Ne var ki, her ülkenin (hatta bölgenin, gelir gruplarının, y.n.)
kültürel özellikleri dikkate alınarak ikincil
markaların (bir markaya bağlı olmakla birlikte başka
ad verilen markalar, y.n.) da çok fazla
yaygınlaşması, gerçekte birkaç markanın elindeki
pazann çok fazla sayıdaki markalar arasında
paylaşılmış gibi görünmesine neden olmaktadır.

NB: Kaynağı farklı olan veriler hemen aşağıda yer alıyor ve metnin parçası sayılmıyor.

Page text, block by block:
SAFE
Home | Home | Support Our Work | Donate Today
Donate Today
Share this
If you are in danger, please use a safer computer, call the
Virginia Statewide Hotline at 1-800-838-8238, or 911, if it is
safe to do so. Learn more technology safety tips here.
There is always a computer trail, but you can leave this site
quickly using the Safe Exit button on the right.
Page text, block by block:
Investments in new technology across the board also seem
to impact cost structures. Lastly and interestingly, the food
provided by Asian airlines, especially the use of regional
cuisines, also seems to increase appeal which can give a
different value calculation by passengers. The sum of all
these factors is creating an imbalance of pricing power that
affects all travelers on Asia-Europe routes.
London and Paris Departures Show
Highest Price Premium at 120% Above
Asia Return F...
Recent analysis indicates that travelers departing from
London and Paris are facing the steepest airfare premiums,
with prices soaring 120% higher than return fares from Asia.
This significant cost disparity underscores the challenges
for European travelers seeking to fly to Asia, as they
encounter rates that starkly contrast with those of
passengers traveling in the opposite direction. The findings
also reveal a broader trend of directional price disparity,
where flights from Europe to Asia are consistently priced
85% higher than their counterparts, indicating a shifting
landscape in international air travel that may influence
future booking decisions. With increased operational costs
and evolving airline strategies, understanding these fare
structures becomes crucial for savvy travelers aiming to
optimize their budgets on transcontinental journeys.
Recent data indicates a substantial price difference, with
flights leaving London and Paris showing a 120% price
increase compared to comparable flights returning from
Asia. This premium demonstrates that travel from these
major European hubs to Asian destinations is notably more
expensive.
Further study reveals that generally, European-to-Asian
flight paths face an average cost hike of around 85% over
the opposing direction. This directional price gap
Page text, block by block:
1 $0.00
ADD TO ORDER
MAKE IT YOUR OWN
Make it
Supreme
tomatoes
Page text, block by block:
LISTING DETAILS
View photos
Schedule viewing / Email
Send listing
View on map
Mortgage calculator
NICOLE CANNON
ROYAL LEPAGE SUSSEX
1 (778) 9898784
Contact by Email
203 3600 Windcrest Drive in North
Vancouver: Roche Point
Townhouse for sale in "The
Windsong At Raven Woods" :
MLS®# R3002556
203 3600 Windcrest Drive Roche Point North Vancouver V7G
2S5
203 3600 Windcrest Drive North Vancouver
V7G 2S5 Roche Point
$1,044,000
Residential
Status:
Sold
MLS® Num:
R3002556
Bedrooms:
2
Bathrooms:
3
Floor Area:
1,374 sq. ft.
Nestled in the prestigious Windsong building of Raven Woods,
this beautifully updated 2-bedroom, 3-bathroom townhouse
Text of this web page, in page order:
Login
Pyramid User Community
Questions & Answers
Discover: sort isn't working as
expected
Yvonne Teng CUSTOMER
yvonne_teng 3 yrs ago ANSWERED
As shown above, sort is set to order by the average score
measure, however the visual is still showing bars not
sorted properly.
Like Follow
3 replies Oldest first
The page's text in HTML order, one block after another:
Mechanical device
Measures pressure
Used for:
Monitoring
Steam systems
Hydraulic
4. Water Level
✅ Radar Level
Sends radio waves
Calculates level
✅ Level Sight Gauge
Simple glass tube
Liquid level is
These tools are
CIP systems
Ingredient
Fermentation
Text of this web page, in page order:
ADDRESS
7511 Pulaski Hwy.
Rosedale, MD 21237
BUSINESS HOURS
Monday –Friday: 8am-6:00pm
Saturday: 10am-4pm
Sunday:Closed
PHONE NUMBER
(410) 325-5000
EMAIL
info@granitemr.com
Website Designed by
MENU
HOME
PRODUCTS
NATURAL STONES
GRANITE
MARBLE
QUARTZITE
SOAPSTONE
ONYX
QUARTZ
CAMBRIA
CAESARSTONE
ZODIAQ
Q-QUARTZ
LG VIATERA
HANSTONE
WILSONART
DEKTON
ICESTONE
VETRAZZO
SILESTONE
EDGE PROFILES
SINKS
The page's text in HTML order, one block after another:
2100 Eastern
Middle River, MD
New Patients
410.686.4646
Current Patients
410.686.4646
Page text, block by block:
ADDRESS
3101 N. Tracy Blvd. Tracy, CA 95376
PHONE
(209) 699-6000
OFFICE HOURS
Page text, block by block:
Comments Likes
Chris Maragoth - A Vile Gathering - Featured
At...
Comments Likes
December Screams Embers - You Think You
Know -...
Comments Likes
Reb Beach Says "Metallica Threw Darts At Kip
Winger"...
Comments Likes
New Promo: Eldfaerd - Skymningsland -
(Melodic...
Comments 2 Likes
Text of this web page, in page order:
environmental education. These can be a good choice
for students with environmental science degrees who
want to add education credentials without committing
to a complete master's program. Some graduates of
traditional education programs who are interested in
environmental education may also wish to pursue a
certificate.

Gerçekte, kültürel homojenleşmenin varlığı tartışmasız kabul
edilecek olunursa, toplumların, ülkelerde yer alan
çeşitli sivil toplum kuruluşlarının ve tüketicilerin
tepkileri göz ardı edilmiş sayılır.
Kumar da, ülkelerin kendi kültürel kaynaklarına sahip olacaklarını
ve daha da önemlisi bir mücadelenin söz konusu
olacağından bahseder. Bu konuda Baudrillard ise
şöyle demektedir: "... Ortada kazanılacak ya da
kaybedilecek fiilen çok şey vardır ve küreselleşme
peşinen kazandı diye bir şey söz konusu değildir.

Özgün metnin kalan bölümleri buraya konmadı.